These are the key concepts you need to understand to accurately answer the question.

Coulomb's law
Coulomb's law is central to understanding electrostatic interactions between particles. It describes the force between two charged objects. The law states that the force \( F \) between two charges \( q_1 \) and \( q_2 \) is directly proportional to the product of the magnitudes of these charges and inversely proportional to the square of the distance \( r \) between them. The formula is:\[F = \frac{k \cdot |q_1 \cdot q_2|}{r^2} \]where \( k \) is Coulomb’s constant (approximately \( 8.99 \times 10^9 \, \text{N m}^2/\text{C}^2 \)). This constant ensures that the units work out correctly and reflects how force weakens over distance.
A key insight from Coulomb’s law is that the forces are attractive if the charges are of opposite sign and repulsive if they are of the same sign. In the problem, we have two charges, one positive and one negative, creating an attractive force pulling them together. Coulomb's law helps determine the potential energy stored due to this force, crucial for further kinetic analyses.
Conservation of energy
The principle of conservation of energy states that energy cannot be created or destroyed in an isolated system, only transformed. In the context of the given exercise, the particles have both potential and kinetic energy. Initially, they only have electrostatic potential energy, but once released, this energy transforms into kinetic energy.
The conservation of energy can be expressed as:\[U_i + K_i = U_f + K_f \]where \( U_i \) and \( K_i \) are the initial potential and kinetic energy, while \( U_f \) and \( K_f \) are the final potential and kinetic energy respectively.
In our problem, since the two charges start from rest, \( K_i \) is zero. As they move closer, potential energy decreases, converting to kinetic energy. The potential energy loss becomes kinetic energy gain, which allows us to solve for the velocity of the particles.
Kinetic energy
Kinetic energy is the energy of motion. It is described by the equation:\[K = \frac{1}{2}mv^2 \]where \( m \) is mass and \( v \) is velocity. In the problem scenario, as the particles draw near, potential energy is converted into kinetic energy, accelerating the particles.
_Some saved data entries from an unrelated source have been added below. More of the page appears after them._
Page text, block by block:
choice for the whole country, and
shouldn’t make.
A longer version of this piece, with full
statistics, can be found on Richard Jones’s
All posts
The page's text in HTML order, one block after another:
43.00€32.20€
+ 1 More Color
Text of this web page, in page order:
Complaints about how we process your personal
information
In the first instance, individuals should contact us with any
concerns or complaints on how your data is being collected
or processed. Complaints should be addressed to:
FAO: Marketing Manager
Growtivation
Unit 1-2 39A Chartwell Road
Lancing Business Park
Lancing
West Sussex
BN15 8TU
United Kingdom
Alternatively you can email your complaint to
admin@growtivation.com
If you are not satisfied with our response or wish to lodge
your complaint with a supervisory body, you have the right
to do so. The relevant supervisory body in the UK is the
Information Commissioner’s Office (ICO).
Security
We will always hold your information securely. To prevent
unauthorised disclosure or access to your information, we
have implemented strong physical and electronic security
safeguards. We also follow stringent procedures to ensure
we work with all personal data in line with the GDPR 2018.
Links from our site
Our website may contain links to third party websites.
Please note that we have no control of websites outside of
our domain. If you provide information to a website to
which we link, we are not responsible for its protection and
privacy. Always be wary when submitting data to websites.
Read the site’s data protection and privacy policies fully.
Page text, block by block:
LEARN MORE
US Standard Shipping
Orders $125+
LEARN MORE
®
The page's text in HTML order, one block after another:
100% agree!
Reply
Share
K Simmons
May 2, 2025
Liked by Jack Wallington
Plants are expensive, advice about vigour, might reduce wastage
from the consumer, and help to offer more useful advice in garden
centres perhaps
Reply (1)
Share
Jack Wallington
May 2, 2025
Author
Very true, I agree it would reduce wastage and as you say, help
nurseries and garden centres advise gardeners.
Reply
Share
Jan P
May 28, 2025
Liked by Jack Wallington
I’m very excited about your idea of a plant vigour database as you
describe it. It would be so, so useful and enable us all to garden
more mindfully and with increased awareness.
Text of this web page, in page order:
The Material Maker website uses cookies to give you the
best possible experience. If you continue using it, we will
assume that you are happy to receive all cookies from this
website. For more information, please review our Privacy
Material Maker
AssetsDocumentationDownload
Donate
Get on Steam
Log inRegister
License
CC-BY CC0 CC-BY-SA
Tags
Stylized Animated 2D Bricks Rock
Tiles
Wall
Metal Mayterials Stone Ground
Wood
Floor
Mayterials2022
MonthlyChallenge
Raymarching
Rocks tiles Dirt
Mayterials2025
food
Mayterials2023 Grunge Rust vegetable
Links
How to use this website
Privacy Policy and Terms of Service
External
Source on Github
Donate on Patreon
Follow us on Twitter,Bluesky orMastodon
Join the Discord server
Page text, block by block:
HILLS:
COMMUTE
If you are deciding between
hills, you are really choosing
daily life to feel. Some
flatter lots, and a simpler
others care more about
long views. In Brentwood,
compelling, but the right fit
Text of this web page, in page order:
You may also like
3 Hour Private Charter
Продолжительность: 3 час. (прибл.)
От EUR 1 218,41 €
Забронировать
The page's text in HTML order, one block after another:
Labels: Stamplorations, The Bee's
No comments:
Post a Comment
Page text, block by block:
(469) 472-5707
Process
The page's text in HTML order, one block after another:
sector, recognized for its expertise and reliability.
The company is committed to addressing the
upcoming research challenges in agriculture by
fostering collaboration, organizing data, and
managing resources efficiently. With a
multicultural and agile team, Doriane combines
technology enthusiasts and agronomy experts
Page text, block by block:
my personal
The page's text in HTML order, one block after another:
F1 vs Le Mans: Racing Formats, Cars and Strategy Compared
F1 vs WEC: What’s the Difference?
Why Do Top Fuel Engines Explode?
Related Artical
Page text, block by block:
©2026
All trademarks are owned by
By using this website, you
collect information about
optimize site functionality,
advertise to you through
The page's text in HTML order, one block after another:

Thus, using conservation principles, all the potential energy lost converts to kinetic energy. Since the particle masses are equal (\( 6.0 \times 10^{-3} \, \text{kg} \)), and they have opposite but equal charges, they will gain equal kinetic energy. The transformation allows us to calculate their speed using the equation for kinetic energy and the conservation of energy principle. This ensures both particles end up with identical velocities, as initially derived at \( 9.67 \, \text{m/s} \). Understanding kinetic energy, therefore, provides insight into the motion dynamics involved when charges move under electrostatic forces.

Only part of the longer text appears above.